A poucos meses das eleições e do Exame Nacional do Ensino Médio (Enem) deste ano, um fato inusitado ocorreu no Ministério da Educação (MEC). Em uma decisão sensata, algo raro nos últimos três anos e meio, o MEC anunciou a nomeação de Carlos Eduardo Moreno Sampaio para presidir, interinamente, o Instituto Nacional de Estudos e Pesquisas Educacionais Anísio Teixeira (Inep) − autarquia responsável pelo Enem e pelas demais avaliações nacionais, bem como por estatísticas do setor. Servidor de carreira com mais de três décadas de casa, Carlos Moreno, como é conhecido, é um respeitado técnico que desde 2010 estava à frente da Diretoria de Estatísticas Educacionais do instituto.
A troca de comando foi anunciada na última quarta-feira pelo ministro da Educação, Victor Godoy. Moreno substituirá Danilo Dupas, um dirigente que vivia às turras com o corpo técnico do instituto e que nunca havia trabalhado com avaliações antes de virar presidente do órgão, em fevereiro de 2021. Conforme Godoy postou em redes sociais, Dupas sai “por motivos pessoais e a pedido”. O Estadão apurou, contudo, que a verdadeira razão para Dupas deixar o cargo foi um pedido do Palácio do Planalto, temeroso de que eventuais falhas na preparação do Enem ou mesmo que os constantes atritos do dirigente com servidores do instituto prejudicassem a campanha à reeleição do presidente Jair Bolsonaro.

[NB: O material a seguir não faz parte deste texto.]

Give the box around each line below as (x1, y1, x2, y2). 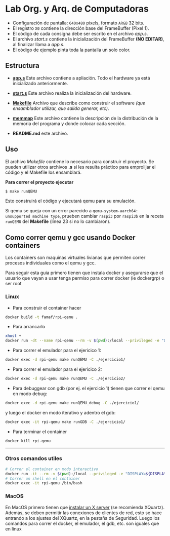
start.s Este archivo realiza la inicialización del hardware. (12, 90, 132, 96)
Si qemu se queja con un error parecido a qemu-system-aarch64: (5, 208, 138, 214)
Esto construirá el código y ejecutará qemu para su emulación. (5, 198, 136, 204)
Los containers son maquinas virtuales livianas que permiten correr (5, 254, 146, 261)
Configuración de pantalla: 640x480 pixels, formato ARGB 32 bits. (12, 20, 145, 26)
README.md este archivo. (12, 130, 68, 136)
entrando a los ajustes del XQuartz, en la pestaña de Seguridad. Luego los (5, 515, 160, 521)
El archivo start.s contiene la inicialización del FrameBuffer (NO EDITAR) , (12, 36, 164, 42)
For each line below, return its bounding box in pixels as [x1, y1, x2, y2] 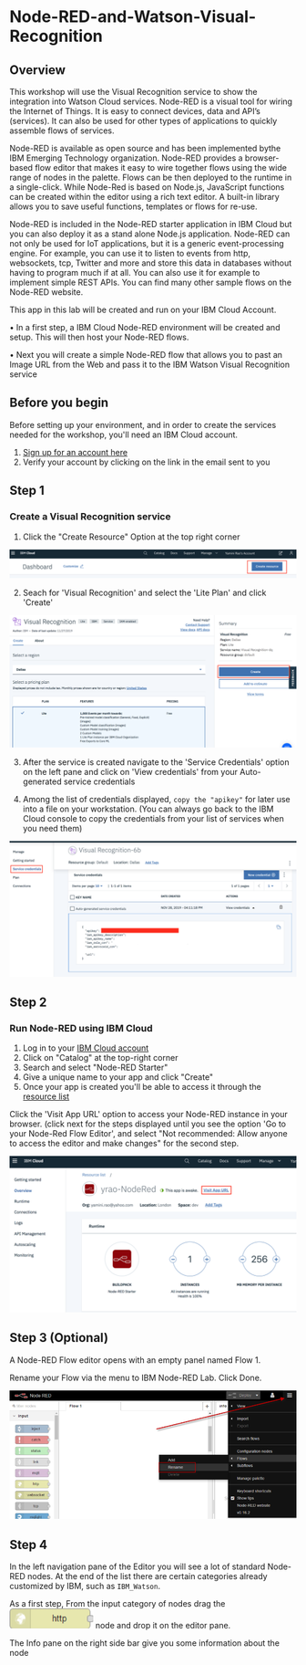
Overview [9, 62, 66, 78]
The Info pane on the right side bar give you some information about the [9, 1638, 280, 1649]
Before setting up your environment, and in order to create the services [9, 419, 277, 430]
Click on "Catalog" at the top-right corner [22, 1052, 178, 1063]
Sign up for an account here [22, 446, 128, 457]
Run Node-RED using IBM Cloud [9, 1022, 153, 1035]
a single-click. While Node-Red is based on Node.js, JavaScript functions [9, 182, 285, 193]
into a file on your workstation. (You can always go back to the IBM [22, 803, 274, 814]
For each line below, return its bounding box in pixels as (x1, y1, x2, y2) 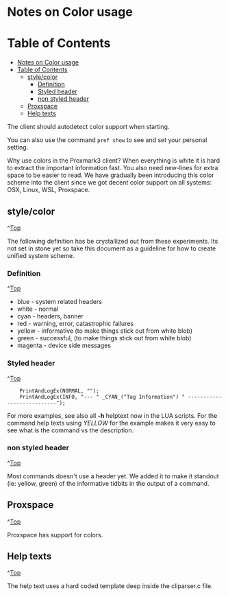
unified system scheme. (7, 251, 75, 259)
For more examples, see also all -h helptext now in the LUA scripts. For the (7, 411, 218, 419)
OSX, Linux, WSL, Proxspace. (7, 186, 90, 194)
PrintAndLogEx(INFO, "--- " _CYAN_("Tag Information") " (19, 393, 186, 400)
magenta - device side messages (16, 341, 112, 350)
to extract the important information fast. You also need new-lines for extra (7, 164, 218, 172)
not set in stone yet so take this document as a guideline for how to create (7, 244, 216, 253)
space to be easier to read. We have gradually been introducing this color (7, 171, 214, 179)
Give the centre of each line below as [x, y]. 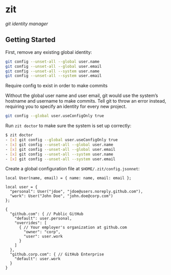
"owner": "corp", [42, 232]
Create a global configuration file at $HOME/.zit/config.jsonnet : [72, 169]
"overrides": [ [31, 223]
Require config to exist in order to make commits [57, 86]
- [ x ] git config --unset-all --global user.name [59, 145]
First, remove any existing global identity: [49, 52]
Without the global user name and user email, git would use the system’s [82, 95]
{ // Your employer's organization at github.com [73, 228]
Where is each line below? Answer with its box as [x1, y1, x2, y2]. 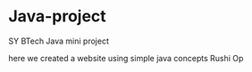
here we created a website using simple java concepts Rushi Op [8, 52, 244, 63]
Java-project [8, 6, 106, 27]
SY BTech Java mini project [8, 36, 109, 46]
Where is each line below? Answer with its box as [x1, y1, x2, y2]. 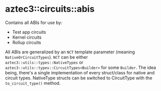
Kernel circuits [12, 34, 42, 40]
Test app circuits [12, 29, 46, 35]
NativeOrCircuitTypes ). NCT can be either [5, 54, 88, 60]
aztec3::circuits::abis [5, 3, 95, 15]
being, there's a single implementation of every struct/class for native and [5, 69, 155, 75]
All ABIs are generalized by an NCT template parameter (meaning [5, 49, 135, 55]
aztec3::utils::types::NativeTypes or [5, 59, 84, 65]
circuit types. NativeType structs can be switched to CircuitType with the [5, 75, 153, 81]
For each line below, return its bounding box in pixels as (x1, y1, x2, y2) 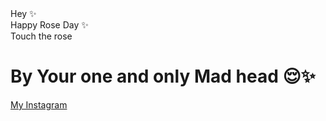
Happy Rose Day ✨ (10, 19, 89, 31)
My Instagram (10, 98, 68, 111)
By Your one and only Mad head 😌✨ (10, 65, 316, 88)
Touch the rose (10, 30, 73, 42)
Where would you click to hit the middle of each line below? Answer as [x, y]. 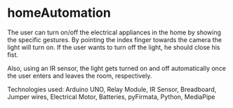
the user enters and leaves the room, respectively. [80, 76]
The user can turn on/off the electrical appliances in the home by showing [114, 32]
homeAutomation [59, 13]
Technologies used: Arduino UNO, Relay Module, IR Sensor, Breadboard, [112, 89]
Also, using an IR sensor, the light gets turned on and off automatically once [117, 68]
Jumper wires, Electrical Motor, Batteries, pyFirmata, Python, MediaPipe [111, 97]
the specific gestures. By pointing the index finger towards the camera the [115, 39]
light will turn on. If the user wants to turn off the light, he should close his [114, 47]
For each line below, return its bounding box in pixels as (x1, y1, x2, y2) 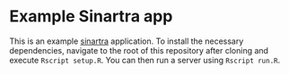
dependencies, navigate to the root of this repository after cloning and (9, 45, 269, 55)
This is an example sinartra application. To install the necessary (9, 36, 244, 46)
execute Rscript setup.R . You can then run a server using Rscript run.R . (9, 54, 281, 65)
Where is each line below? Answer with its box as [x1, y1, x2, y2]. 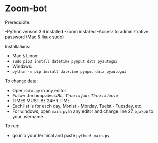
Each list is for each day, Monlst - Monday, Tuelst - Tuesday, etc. [12, 103, 143, 109]
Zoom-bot [5, 3, 47, 14]
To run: [5, 123, 20, 129]
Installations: [5, 43, 31, 49]
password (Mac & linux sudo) [5, 34, 64, 40]
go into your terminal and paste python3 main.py [12, 132, 110, 138]
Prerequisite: [5, 19, 31, 25]
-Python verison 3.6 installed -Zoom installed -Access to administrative [5, 28, 149, 34]
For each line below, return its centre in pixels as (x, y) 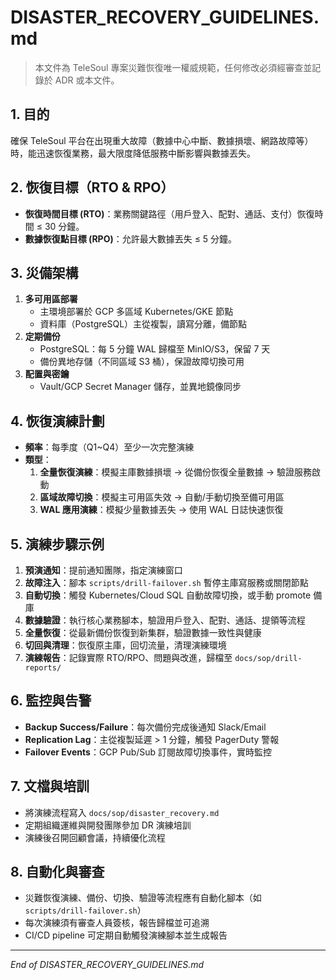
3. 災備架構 (44, 272)
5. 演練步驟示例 (57, 544)
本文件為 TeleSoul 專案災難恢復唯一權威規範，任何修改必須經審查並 (173, 67)
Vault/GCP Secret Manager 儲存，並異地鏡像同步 (140, 387)
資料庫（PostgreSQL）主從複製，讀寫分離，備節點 (143, 324)
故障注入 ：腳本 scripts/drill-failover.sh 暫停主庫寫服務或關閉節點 (166, 582)
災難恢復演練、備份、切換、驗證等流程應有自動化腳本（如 (143, 898)
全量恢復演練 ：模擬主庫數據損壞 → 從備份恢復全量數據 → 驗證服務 (176, 472)
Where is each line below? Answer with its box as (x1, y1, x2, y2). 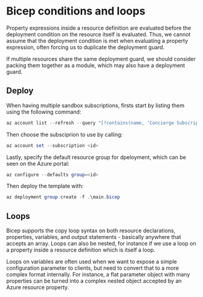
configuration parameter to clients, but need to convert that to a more (6, 264, 179, 272)
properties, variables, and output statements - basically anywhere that (6, 233, 181, 241)
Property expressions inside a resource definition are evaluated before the (6, 24, 192, 31)
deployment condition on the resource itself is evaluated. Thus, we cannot (6, 30, 191, 38)
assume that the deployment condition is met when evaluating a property (6, 37, 188, 44)
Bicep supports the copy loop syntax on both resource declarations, (6, 227, 176, 234)
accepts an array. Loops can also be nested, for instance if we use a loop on (6, 240, 196, 247)
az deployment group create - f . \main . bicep (6, 194, 120, 200)
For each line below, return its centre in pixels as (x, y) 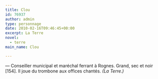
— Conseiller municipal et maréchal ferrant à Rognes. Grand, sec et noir (79, 65)
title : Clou (17, 10)
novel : (12, 38)
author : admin (20, 19)
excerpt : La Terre (24, 33)
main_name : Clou (22, 47)
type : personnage (23, 24)
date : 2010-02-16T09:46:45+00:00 (40, 28)
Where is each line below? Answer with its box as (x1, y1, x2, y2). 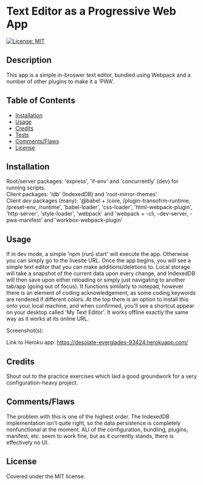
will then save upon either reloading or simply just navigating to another (6, 276, 185, 284)
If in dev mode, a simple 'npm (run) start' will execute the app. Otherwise (6, 250, 189, 258)
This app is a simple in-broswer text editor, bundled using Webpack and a (6, 71, 191, 79)
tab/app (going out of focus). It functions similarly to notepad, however (6, 283, 184, 290)
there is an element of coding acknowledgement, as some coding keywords (6, 289, 196, 297)
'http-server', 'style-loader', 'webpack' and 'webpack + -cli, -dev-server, (6, 210, 188, 218)
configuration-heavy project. (6, 379, 78, 386)
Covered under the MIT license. (6, 472, 86, 480)
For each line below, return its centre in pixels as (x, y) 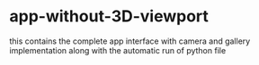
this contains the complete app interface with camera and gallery (130, 41)
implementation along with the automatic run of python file (118, 50)
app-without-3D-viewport (109, 16)
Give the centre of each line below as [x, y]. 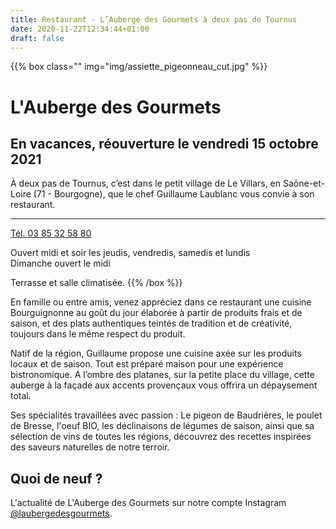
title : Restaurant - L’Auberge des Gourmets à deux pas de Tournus [154, 19]
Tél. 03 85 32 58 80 [51, 233]
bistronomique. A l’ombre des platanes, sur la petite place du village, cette [162, 375]
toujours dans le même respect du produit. [98, 334]
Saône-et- [304, 183]
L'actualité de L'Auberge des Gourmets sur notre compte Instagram [148, 503]
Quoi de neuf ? [56, 478]
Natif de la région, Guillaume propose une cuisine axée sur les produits [156, 353]
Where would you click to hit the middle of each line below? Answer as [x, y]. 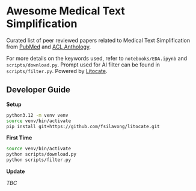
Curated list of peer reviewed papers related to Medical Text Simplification [98, 40]
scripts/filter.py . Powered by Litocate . [57, 71]
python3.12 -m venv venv [37, 115]
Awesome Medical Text [66, 11]
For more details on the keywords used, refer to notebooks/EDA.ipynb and [97, 58]
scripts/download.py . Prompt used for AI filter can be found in [83, 65]
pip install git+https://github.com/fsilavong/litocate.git [83, 126]
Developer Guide [38, 90]
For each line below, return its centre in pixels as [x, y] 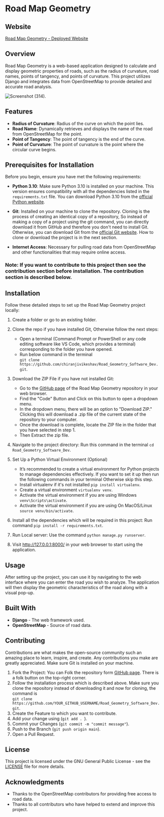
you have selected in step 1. [48, 430]
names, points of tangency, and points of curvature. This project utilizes [78, 76]
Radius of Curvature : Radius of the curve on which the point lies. [78, 123]
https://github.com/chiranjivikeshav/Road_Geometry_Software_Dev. [89, 365]
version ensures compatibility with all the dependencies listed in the [81, 192]
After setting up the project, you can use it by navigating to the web [73, 577]
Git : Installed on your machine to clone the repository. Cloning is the [81, 211]
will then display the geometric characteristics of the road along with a [76, 587]
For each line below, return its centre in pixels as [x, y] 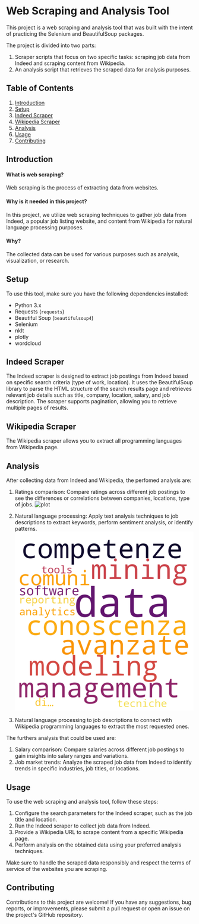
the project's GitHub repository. [45, 914]
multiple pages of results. [37, 408]
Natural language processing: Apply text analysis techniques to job [97, 516]
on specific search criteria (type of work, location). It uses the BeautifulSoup [99, 382]
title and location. [36, 820]
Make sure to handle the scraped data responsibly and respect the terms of [99, 863]
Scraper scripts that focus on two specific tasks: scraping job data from [102, 57]
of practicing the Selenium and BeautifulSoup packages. [75, 33]
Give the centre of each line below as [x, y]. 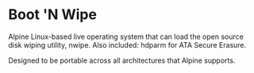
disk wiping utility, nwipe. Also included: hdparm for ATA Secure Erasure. [127, 44]
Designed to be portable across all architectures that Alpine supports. [122, 60]
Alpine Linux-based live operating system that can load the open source [126, 36]
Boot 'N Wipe [53, 15]
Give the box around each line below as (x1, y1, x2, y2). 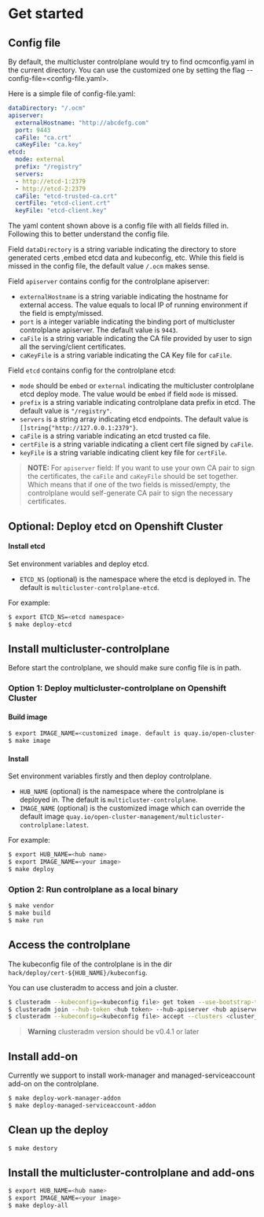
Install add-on (8, 1049, 79, 1063)
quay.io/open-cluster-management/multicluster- (65, 813, 225, 822)
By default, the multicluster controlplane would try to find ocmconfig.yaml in (8, 57, 255, 66)
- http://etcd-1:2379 (15, 177, 86, 185)
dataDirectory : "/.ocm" (8, 104, 86, 112)
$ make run (8, 917, 44, 925)
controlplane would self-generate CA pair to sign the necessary (27, 488, 233, 498)
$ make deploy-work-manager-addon (8, 1094, 122, 1103)
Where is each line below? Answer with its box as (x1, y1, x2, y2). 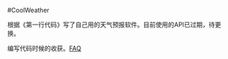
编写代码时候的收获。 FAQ (7, 44, 81, 52)
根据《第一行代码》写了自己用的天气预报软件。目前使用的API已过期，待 (7, 20, 215, 29)
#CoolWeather (7, 6, 49, 14)
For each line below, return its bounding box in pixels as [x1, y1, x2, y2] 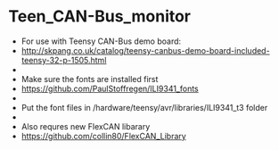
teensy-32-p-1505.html [21, 54, 107, 65]
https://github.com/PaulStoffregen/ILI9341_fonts [21, 83, 199, 94]
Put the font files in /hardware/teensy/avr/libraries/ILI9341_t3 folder [21, 102, 268, 112]
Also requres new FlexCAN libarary [21, 121, 151, 131]
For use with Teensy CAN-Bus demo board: [21, 36, 182, 46]
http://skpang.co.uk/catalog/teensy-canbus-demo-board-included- [21, 45, 270, 55]
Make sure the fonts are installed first [21, 73, 159, 84]
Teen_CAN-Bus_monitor [8, 6, 192, 27]
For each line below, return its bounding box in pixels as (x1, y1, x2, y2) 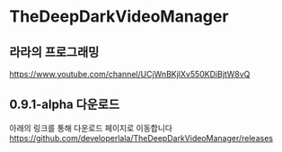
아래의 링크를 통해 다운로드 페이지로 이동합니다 (9, 122, 173, 133)
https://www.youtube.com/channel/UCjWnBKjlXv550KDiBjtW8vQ (9, 69, 251, 79)
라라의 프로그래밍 (9, 44, 100, 59)
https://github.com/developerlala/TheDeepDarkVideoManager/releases (9, 132, 274, 143)
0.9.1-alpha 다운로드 (9, 97, 119, 112)
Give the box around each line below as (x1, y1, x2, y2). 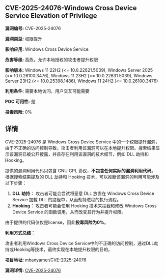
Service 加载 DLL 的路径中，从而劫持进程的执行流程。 (12, 196, 121, 202)
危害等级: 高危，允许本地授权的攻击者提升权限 (5, 57, 98, 62)
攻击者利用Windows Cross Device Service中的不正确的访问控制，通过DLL (5, 240, 154, 246)
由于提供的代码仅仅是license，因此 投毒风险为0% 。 (5, 219, 109, 225)
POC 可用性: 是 (5, 98, 36, 104)
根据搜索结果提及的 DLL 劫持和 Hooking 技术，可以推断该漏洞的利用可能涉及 (5, 174, 160, 180)
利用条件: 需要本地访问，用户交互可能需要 (5, 88, 90, 94)
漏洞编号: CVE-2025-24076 (5, 25, 61, 31)

Seja qual for o motivo, o resultado é ótimo para a educação. A longa carreira de Moreno como servidor do Inep, onde se destacou a ponto de ser condecorado pelo Conselho Nacional de Educação (CNE) e de receber prêmio do movimento Todos pela Educação, joga luz sobre a qualificação de boa parte do corpo técnico na administração federal. Gente que domina sua área de atuação e conhece a máquina pública. Ou seja, que está disponível para contribuir para o desenvolvimento do País, mas acaba preterida por correligionários e apadrinhados. Por óbvio, isso não é exclusividade do atual governo. Sob Bolsonaro, porém, chama a atenção que servidores qualificados deem lugar a dirigentes despreparados ou sem experiência.
Vitrine dos desastres que o bolsonarismo é capaz de produzir, o MEC já deu origem a todo tipo de má notícia e mau exemplo nos últimos três anos e meio. Devaneios ideológicos, incompetência e a sombra da corrupção foram a face mais visível de um problema estrutural: falta, ao governo Bolsonaro, um projeto para que o ensino e a aprendizagem avancem no País − exceto se, por projeto, entendermos a atuação deliberada de muitos de seus dirigentes para fazer retroceder e implodir o que governos anteriores, com a participação da sociedade, lograram pôr de pé.
Exemplo dessa lógica de desmonte, o Inep foi entregue a gente sem experiência ou mesmo que não era da área. Moreno deverá assumir o cargo em 1.º de agosto, como o quinto presidente do órgão em menos de quatro anos. Vale lembrar que o ministro Godoy também é o quinto nomeado para dirigir o MEC sob Bolsonaro − o terceiro, Carlos Alberto Decotelli, nem chegou a tomar posse, enquanto o quarto, o pastor Milton Ribeiro, chegou a ser preso pela Polícia Federal, já após deixar o cargo, na investigação do chamado “gabinete paralelo” − escândalo revelado pelo Estadão em que pastores foram acusados de intermediar repasses de verbas a prefeituras.
Na guerra ideológica promovida pelo bolsonarismo, o teor das questões do Enem virou um dos alvos prediletos, a ponto de que temas como sexualidade e ditadura militar fossem evitados. Sem falar na supressão de itens considerados sensíveis na edição de 2021, como revelou o Estadão à época − Dupas foi acusado de interferência e dezenas de servidores pediram exoneração. Bolsonaro chegou a declarar, então, que as questões do Enem começavam “a ter a cara do governo”.
No momento em que o presidente busca a reeleição e vai mal nas pesquisas, o governo promove a troca de comando no Inep. E o novo dirigente não vem da grei ideológica. Pelo contrário, é um técnico que entende de avaliação e educação. Por linhas tortas, ganha a educação brasileira.